* **Dataset entries**
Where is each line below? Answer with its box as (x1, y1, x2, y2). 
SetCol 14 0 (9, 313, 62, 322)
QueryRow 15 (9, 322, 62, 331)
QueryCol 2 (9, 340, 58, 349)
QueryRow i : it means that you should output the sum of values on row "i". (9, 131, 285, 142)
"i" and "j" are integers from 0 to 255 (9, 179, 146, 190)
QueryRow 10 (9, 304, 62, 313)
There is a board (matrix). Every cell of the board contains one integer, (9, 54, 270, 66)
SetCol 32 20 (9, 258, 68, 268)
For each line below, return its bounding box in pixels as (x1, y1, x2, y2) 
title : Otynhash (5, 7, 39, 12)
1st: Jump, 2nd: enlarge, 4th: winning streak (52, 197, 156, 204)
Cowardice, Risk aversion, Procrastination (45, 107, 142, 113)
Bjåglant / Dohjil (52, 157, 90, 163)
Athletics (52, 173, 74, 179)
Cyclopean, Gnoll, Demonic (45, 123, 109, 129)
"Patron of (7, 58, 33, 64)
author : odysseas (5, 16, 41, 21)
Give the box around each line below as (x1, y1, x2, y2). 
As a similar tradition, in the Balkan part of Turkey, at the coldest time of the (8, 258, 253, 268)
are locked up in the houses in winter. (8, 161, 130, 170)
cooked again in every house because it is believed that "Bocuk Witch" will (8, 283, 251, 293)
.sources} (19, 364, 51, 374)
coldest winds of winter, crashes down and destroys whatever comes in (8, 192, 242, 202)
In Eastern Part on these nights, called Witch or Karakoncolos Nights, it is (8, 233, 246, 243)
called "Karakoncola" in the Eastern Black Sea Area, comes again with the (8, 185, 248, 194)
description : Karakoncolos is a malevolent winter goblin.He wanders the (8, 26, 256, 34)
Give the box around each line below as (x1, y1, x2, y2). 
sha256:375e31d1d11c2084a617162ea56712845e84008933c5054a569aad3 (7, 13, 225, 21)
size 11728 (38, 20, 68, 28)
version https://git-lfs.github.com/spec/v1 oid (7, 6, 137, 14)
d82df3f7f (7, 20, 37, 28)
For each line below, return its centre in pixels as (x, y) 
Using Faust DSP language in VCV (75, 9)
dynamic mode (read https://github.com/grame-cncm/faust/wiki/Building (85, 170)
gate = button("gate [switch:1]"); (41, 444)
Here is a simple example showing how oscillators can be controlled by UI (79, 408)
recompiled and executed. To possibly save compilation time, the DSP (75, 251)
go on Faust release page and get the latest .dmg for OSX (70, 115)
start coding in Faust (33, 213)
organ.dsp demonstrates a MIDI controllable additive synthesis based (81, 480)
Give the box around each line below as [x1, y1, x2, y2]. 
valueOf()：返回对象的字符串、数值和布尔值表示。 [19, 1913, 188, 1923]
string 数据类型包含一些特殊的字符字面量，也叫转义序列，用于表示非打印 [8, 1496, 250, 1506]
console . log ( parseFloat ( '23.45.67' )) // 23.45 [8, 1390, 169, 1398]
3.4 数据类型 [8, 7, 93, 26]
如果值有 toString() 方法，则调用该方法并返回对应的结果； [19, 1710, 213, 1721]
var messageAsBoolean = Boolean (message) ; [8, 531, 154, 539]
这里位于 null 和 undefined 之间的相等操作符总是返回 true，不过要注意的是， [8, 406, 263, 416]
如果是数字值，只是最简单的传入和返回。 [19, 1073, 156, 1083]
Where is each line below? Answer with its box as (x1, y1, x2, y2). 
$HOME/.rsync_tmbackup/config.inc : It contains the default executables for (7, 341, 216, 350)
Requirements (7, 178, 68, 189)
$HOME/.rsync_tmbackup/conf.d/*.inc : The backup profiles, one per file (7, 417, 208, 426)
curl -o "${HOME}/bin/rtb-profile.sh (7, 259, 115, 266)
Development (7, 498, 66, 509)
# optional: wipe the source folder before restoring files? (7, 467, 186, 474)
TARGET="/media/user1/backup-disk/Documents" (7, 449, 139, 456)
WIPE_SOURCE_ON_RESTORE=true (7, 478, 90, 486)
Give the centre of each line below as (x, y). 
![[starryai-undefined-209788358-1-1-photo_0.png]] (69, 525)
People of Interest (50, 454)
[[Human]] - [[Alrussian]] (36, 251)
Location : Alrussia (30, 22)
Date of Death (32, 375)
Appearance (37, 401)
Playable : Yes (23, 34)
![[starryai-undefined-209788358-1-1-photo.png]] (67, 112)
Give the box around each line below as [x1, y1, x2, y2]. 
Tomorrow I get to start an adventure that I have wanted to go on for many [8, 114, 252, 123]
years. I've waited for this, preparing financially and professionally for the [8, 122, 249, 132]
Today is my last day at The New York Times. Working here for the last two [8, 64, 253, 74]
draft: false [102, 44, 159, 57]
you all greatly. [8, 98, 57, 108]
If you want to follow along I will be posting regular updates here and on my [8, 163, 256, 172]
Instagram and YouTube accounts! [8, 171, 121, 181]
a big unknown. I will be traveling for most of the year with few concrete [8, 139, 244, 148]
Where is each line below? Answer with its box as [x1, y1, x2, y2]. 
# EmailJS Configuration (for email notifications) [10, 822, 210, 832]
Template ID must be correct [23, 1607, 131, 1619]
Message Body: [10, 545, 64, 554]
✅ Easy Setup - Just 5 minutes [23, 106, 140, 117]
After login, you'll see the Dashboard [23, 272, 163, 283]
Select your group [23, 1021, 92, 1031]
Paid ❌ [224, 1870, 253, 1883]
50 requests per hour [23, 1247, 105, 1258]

* **Prompt**
Restate the data above in full, word for word.

* **Output**
Where is each line below? Answer with its box as (x1, y1, x2, y2). 
SetCol 14 0 (9, 313, 62, 322)
QueryRow 15 (9, 322, 62, 331)
QueryCol 2 (9, 340, 58, 349)
QueryRow i : it means that you should output the sum of values on row "i". (9, 131, 285, 142)
"i" and "j" are integers from 0 to 255 (9, 179, 146, 190)
QueryRow 10 (9, 304, 62, 313)
There is a board (matrix). Every cell of the board contains one integer, (9, 54, 270, 66)
SetCol 32 20 (9, 258, 68, 268)
For each line below, return its bounding box in pixels as (x1, y1, x2, y2) 
title : Otynhash (5, 7, 39, 12)
1st: Jump, 2nd: enlarge, 4th: winning streak (52, 197, 156, 204)
Cowardice, Risk aversion, Procrastination (45, 107, 142, 113)
Bjåglant / Dohjil (52, 157, 90, 163)
Athletics (52, 173, 74, 179)
Cyclopean, Gnoll, Demonic (45, 123, 109, 129)
"Patron of (7, 58, 33, 64)
author : odysseas (5, 16, 41, 21)
Give the box around each line below as (x1, y1, x2, y2). 
As a similar tradition, in the Balkan part of Turkey, at the coldest time of the (8, 258, 253, 268)
are locked up in the houses in winter. (8, 161, 130, 170)
cooked again in every house because it is believed that "Bocuk Witch" will (8, 283, 251, 293)
.sources} (19, 364, 51, 374)
coldest winds of winter, crashes down and destroys whatever comes in (8, 192, 242, 202)
In Eastern Part on these nights, called Witch or Karakoncolos Nights, it is (8, 233, 246, 243)
called "Karakoncola" in the Eastern Black Sea Area, comes again with the (8, 185, 248, 194)
description : Karakoncolos is a malevolent winter goblin.He wanders the (8, 26, 256, 34)
Give the box around each line below as (x1, y1, x2, y2). 
sha256:375e31d1d11c2084a617162ea56712845e84008933c5054a569aad3 (7, 13, 225, 21)
size 11728 (38, 20, 68, 28)
version https://git-lfs.github.com/spec/v1 oid (7, 6, 137, 14)
d82df3f7f (7, 20, 37, 28)
For each line below, return its centre in pixels as (x, y) 
Using Faust DSP language in VCV (75, 9)
dynamic mode (read https://github.com/grame-cncm/faust/wiki/Building (85, 170)
gate = button("gate [switch:1]"); (41, 444)
Here is a simple example showing how oscillators can be controlled by UI (79, 408)
recompiled and executed. To possibly save compilation time, the DSP (75, 251)
go on Faust release page and get the latest .dmg for OSX (70, 115)
start coding in Faust (33, 213)
organ.dsp demonstrates a MIDI controllable additive synthesis based (81, 480)
Give the box around each line below as [x1, y1, x2, y2]. 
valueOf()：返回对象的字符串、数值和布尔值表示。 [19, 1913, 188, 1923]
string 数据类型包含一些特殊的字符字面量，也叫转义序列，用于表示非打印 [8, 1496, 250, 1506]
console . log ( parseFloat ( '23.45.67' )) // 23.45 [8, 1390, 169, 1398]
3.4 数据类型 [8, 7, 93, 26]
如果值有 toString() 方法，则调用该方法并返回对应的结果； [19, 1710, 213, 1721]
var messageAsBoolean = Boolean (message) ; [8, 531, 154, 539]
这里位于 null 和 undefined 之间的相等操作符总是返回 true，不过要注意的是， [8, 406, 263, 416]
如果是数字值，只是最简单的传入和返回。 [19, 1073, 156, 1083]
Where is each line below? Answer with its box as (x1, y1, x2, y2). 
$HOME/.rsync_tmbackup/config.inc : It contains the default executables for (7, 341, 216, 350)
Requirements (7, 178, 68, 189)
$HOME/.rsync_tmbackup/conf.d/*.inc : The backup profiles, one per file (7, 417, 208, 426)
curl -o "${HOME}/bin/rtb-profile.sh (7, 259, 115, 266)
Development (7, 498, 66, 509)
# optional: wipe the source folder before restoring files? (7, 467, 186, 474)
TARGET="/media/user1/backup-disk/Documents" (7, 449, 139, 456)
WIPE_SOURCE_ON_RESTORE=true (7, 478, 90, 486)
Give the centre of each line below as (x, y). 
![[starryai-undefined-209788358-1-1-photo_0.png]] (69, 525)
People of Interest (50, 454)
[[Human]] - [[Alrussian]] (36, 251)
Location : Alrussia (30, 22)
Date of Death (32, 375)
Appearance (37, 401)
Playable : Yes (23, 34)
![[starryai-undefined-209788358-1-1-photo.png]] (67, 112)
Give the box around each line below as [x1, y1, x2, y2]. 
Tomorrow I get to start an adventure that I have wanted to go on for many [8, 114, 252, 123]
years. I've waited for this, preparing financially and professionally for the [8, 122, 249, 132]
Today is my last day at The New York Times. Working here for the last two [8, 64, 253, 74]
draft: false [102, 44, 159, 57]
you all greatly. [8, 98, 57, 108]
If you want to follow along I will be posting regular updates here and on my [8, 163, 256, 172]
Instagram and YouTube accounts! [8, 171, 121, 181]
a big unknown. I will be traveling for most of the year with few concrete [8, 139, 244, 148]
Where is each line below? Answer with its box as [x1, y1, x2, y2]. 
# EmailJS Configuration (for email notifications) [10, 822, 210, 832]
Template ID must be correct [23, 1607, 131, 1619]
Message Body: [10, 545, 64, 554]
✅ Easy Setup - Just 5 minutes [23, 106, 140, 117]
After login, you'll see the Dashboard [23, 272, 163, 283]
Select your group [23, 1021, 92, 1031]
Paid ❌ [224, 1870, 253, 1883]
50 requests per hour [23, 1247, 105, 1258]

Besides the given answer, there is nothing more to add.